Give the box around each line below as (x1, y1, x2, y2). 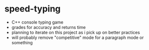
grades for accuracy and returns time (11, 24, 86, 30)
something (11, 39, 33, 45)
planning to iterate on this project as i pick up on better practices (11, 29, 140, 35)
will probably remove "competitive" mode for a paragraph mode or (11, 35, 144, 40)
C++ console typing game (11, 19, 64, 25)
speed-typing (4, 3, 61, 14)
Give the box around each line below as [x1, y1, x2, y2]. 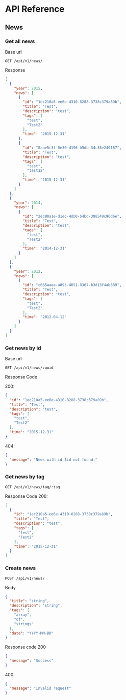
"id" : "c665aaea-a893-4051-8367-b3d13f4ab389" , [23, 283, 122, 287]
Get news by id [5, 345, 42, 351]
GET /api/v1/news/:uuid [5, 365, 54, 370]
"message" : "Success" [9, 658, 54, 663]
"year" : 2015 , [14, 86, 43, 91]
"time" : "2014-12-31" [23, 246, 67, 251]
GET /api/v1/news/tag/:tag [5, 484, 60, 489]
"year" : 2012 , [14, 269, 43, 274]
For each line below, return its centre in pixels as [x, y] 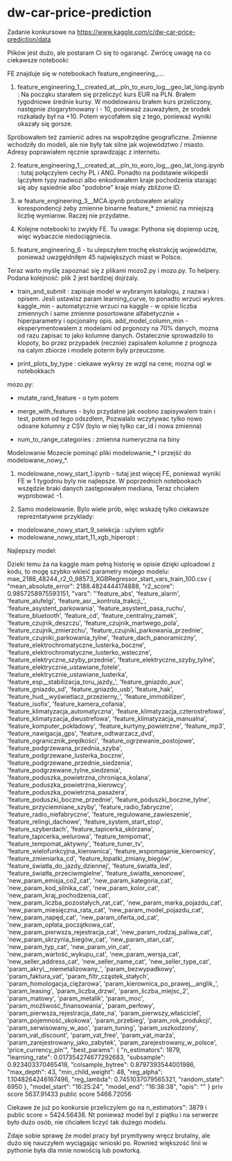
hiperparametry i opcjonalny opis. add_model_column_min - [102, 321]
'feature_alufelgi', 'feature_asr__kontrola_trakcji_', [77, 601]
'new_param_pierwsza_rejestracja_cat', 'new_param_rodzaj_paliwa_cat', [110, 932]
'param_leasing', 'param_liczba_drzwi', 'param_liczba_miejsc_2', [98, 991]
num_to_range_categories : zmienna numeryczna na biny [98, 439]
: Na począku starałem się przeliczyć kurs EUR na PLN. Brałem [106, 94]
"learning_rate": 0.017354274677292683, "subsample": [86, 1057]
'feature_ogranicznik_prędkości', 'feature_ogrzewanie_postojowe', [101, 741]
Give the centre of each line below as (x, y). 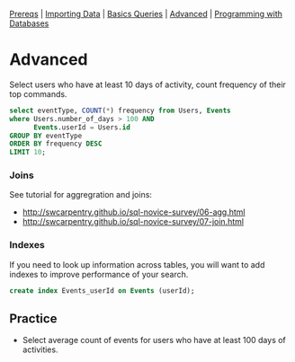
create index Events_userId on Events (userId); (102, 291)
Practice (33, 319)
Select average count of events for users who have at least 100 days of (154, 340)
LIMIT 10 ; (28, 153)
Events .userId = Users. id (81, 127)
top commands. (38, 93)
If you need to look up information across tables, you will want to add (137, 264)
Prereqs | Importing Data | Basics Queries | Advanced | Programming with (146, 14)
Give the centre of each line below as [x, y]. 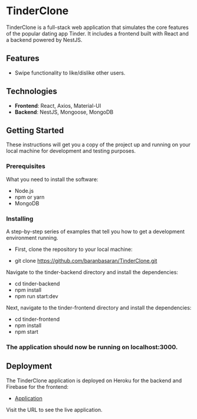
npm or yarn [29, 197]
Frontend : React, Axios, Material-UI [58, 105]
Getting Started [35, 130]
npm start [26, 331]
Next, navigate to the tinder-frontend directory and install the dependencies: [99, 307]
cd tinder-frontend [37, 319]
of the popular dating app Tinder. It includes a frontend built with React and [97, 33]
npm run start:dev [36, 296]

:: YOUR OBJECTIVE ::
Scan the material above line by line and report how many lines contain the word "time", nothing further.

:: WRITTEN ANSWER ::
2